··· EXERCISE DATA
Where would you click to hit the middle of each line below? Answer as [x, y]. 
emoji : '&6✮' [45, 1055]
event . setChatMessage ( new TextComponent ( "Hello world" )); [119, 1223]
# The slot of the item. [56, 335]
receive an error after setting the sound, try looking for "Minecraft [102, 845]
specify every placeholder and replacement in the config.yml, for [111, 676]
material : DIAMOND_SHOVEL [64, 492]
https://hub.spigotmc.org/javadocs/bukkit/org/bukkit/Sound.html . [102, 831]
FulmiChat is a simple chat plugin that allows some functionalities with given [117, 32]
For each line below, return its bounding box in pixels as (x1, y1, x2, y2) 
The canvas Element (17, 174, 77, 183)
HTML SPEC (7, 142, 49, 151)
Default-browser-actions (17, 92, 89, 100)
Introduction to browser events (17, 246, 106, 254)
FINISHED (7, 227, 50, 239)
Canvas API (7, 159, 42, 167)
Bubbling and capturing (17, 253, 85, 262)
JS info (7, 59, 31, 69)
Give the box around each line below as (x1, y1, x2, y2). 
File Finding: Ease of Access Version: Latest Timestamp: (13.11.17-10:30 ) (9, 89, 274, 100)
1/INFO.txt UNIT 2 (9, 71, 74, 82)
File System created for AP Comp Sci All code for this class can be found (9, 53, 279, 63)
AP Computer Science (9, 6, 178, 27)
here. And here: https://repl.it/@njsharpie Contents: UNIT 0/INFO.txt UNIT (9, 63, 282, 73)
······
··· EXERCISE DATA
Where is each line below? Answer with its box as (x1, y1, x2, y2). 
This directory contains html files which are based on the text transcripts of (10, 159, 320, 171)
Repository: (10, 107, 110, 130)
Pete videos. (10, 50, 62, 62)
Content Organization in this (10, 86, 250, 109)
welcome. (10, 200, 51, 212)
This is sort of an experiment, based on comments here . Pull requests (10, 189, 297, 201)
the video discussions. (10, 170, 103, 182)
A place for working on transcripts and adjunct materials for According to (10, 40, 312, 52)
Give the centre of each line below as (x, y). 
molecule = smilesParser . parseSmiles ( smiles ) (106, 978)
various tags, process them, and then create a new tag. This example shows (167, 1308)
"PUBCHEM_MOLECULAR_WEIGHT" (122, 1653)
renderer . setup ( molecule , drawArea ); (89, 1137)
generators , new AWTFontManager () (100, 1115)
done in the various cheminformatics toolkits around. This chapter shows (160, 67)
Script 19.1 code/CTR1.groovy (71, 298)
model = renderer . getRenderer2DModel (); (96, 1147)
······
WHAT YOU HAVE TO DO: Produce a word-for-word copy of everything above from the line holding "FulmiChat is a" down to the line holding "here. And here: https://repl.it/@njsharpie", with both of those lines kept.

RESPONSE:
FulmiChat is a simple chat plugin that allows some functionalities with given [117, 32]
For each line below, return its bounding box in pixels as (x1, y1, x2, y2) 
The canvas Element (17, 174, 77, 183)
HTML SPEC (7, 142, 49, 151)
Default-browser-actions (17, 92, 89, 100)
Introduction to browser events (17, 246, 106, 254)
FINISHED (7, 227, 50, 239)
Canvas API (7, 159, 42, 167)
Bubbling and capturing (17, 253, 85, 262)
JS info (7, 59, 31, 69)
Give the box around each line below as (x1, y1, x2, y2). 
File Finding: Ease of Access Version: Latest Timestamp: (13.11.17-10:30 ) (9, 89, 274, 100)
1/INFO.txt UNIT 2 (9, 71, 74, 82)
File System created for AP Comp Sci All code for this class can be found (9, 53, 279, 63)
AP Computer Science (9, 6, 178, 27)
here. And here: https://repl.it/@njsharpie Contents: UNIT 0/INFO.txt UNIT (9, 63, 282, 73)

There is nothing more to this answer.